-- Opening Marker --
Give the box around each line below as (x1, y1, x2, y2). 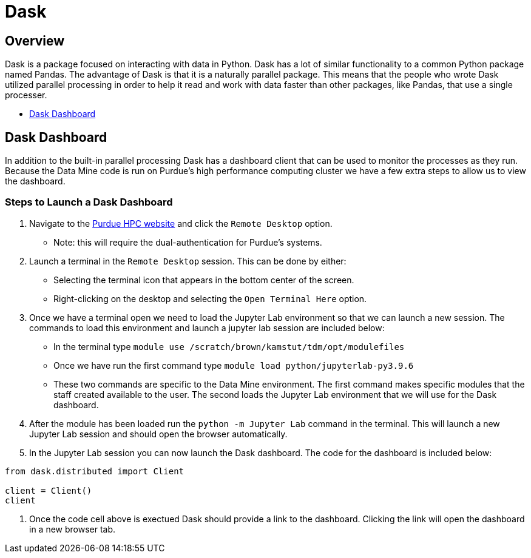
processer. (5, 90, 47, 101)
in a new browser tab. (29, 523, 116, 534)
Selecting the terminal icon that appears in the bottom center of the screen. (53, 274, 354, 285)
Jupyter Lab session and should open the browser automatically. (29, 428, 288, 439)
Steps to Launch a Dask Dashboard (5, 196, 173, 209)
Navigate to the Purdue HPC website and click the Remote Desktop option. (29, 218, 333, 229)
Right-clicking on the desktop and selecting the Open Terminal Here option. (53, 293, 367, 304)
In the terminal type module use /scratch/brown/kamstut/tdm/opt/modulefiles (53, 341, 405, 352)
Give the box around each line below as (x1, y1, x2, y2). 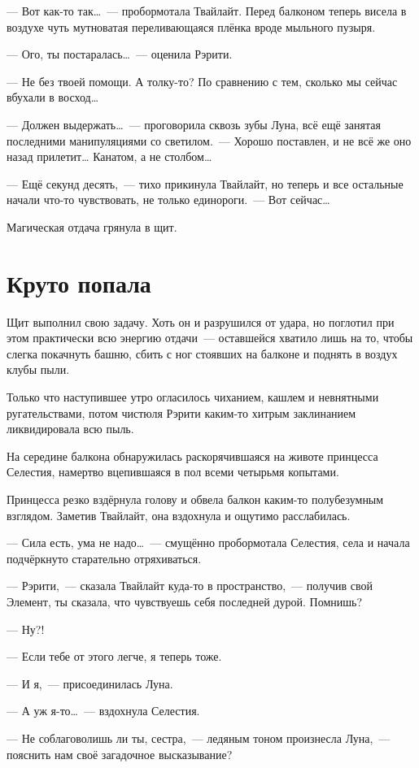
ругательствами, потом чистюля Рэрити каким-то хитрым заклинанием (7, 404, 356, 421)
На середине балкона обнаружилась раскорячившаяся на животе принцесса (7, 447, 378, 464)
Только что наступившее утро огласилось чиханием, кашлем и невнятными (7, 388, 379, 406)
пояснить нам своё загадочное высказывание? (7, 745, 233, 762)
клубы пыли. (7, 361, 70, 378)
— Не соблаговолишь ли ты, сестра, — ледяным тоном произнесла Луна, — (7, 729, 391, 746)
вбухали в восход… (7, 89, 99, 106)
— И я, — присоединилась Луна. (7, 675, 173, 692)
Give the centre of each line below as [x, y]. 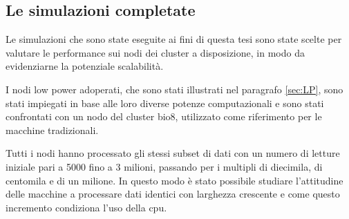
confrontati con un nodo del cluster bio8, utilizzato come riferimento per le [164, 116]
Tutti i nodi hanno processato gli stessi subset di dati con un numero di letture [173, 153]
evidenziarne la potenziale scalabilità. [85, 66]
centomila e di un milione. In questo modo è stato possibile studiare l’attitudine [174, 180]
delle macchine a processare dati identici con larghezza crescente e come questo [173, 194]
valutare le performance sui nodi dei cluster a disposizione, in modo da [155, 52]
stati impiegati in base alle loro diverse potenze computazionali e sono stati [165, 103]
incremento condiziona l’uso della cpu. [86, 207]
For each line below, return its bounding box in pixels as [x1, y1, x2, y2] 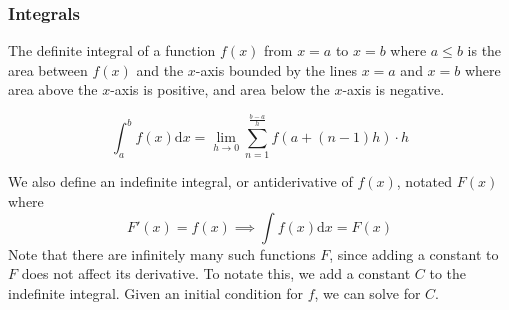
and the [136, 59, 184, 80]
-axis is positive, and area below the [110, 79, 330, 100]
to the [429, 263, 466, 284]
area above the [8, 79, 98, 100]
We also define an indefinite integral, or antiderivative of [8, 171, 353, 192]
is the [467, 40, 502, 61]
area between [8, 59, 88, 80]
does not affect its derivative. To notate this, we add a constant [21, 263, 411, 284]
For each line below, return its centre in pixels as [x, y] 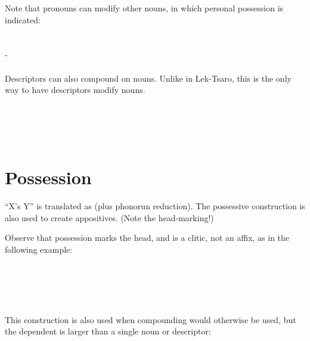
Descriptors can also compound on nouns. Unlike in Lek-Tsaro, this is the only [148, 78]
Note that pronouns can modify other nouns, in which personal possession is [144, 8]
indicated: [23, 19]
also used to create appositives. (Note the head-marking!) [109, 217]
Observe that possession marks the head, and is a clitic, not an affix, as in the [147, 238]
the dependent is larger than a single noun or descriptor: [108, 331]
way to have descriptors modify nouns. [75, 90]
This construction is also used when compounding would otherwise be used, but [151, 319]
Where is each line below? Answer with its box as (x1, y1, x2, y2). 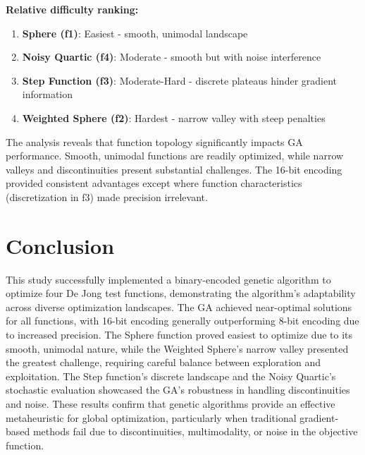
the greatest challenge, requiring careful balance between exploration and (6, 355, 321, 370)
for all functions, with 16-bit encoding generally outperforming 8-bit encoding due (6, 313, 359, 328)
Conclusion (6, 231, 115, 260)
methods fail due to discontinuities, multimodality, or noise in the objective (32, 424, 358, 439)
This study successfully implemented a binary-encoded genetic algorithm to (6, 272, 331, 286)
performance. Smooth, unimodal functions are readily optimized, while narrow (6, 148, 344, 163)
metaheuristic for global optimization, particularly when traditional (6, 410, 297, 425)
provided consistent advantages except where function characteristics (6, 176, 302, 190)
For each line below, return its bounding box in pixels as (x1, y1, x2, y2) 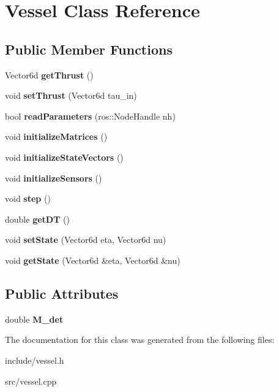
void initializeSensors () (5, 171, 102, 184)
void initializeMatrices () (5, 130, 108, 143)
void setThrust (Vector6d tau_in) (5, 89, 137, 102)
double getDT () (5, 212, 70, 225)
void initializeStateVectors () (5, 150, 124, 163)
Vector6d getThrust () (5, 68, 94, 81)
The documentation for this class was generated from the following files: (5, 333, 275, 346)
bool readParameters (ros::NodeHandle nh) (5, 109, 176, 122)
-- Closing Marker --
-- Opening Marker --
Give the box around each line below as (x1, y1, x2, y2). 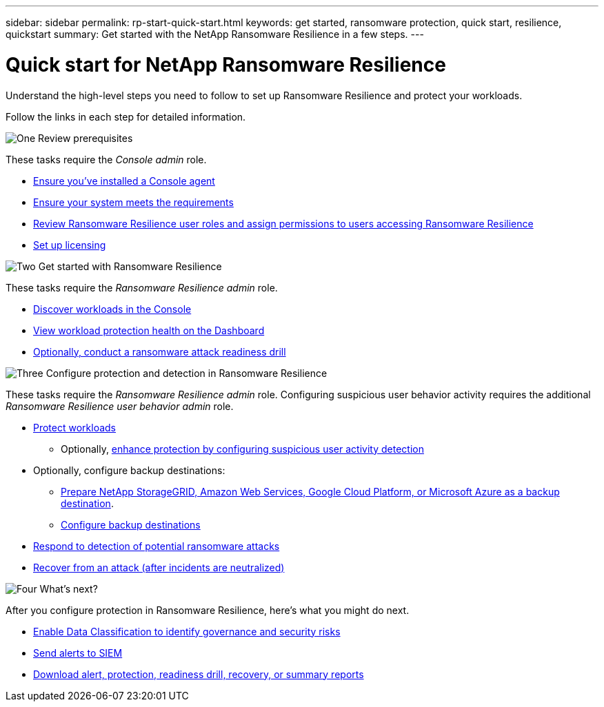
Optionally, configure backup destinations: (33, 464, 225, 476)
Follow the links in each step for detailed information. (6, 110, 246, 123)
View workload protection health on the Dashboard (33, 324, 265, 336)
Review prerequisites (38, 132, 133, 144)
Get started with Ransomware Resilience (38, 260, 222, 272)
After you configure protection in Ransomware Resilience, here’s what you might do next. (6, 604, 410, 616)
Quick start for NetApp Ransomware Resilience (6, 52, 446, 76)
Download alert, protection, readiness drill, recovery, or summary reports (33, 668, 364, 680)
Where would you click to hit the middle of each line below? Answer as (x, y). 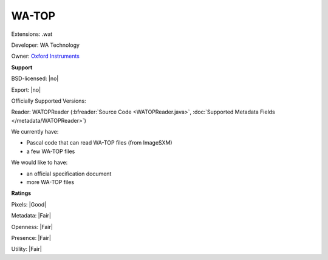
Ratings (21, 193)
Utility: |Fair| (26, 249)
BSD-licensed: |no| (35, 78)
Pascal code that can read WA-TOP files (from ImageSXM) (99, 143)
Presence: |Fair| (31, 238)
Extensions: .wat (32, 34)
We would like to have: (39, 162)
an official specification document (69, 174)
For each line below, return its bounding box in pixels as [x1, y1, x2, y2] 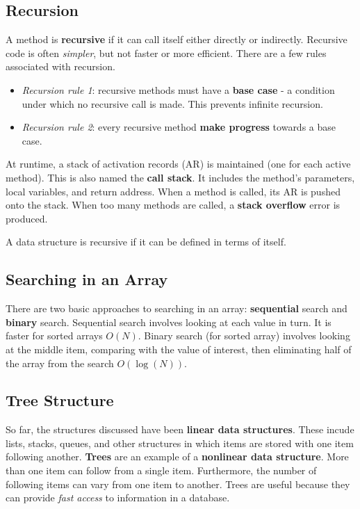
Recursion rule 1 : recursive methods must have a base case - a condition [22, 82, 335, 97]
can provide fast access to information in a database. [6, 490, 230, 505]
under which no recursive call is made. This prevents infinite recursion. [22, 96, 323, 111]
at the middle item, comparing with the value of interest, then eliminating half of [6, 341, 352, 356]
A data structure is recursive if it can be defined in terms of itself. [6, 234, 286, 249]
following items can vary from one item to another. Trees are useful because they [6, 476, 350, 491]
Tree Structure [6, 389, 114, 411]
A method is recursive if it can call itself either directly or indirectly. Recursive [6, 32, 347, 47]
-- Closing Marker --
● **DESCRIPTION OF THE TASK**:
In the material above, the stretch from the line with "indicated: [23, 19]" through the line with "bool readParameters (ros::NodeHandle" is to be given again exactly, minus the pictures.

● **SOLUTION TO THIS PROBLEM**:
indicated: [23, 19]
also used to create appositives. (Note the head-marking!) [109, 217]
Observe that possession marks the head, and is a clitic, not an affix, as in the [147, 238]
the dependent is larger than a single noun or descriptor: [108, 331]
way to have descriptors modify nouns. [75, 90]
This construction is also used when compounding would otherwise be used, but [151, 319]
Where is each line below? Answer with its box as (x1, y1, x2, y2). 
the greatest challenge, requiring careful balance between exploration and (6, 355, 321, 370)
for all functions, with 16-bit encoding generally outperforming 8-bit encoding due (6, 313, 359, 328)
Conclusion (6, 231, 115, 260)
methods fail due to discontinuities, multimodality, or noise in the objective (32, 424, 358, 439)
This study successfully implemented a binary-encoded genetic algorithm to (6, 272, 331, 286)
performance. Smooth, unimodal functions are readily optimized, while narrow (6, 148, 344, 163)
metaheuristic for global optimization, particularly when traditional (6, 410, 297, 425)
provided consistent advantages except where function characteristics (6, 176, 302, 190)
For each line below, return its bounding box in pixels as (x1, y1, x2, y2) 
void initializeSensors () (5, 171, 102, 184)
void initializeMatrices () (5, 130, 108, 143)
void setThrust (Vector6d tau_in) (5, 89, 137, 102)
double getDT () (5, 212, 70, 225)
void initializeStateVectors () (5, 150, 124, 163)
Vector6d getThrust () (5, 68, 94, 81)
The documentation for this class was generated from the following files: (5, 333, 275, 346)
bool readParameters (ros::NodeHandle nh) (5, 109, 176, 122)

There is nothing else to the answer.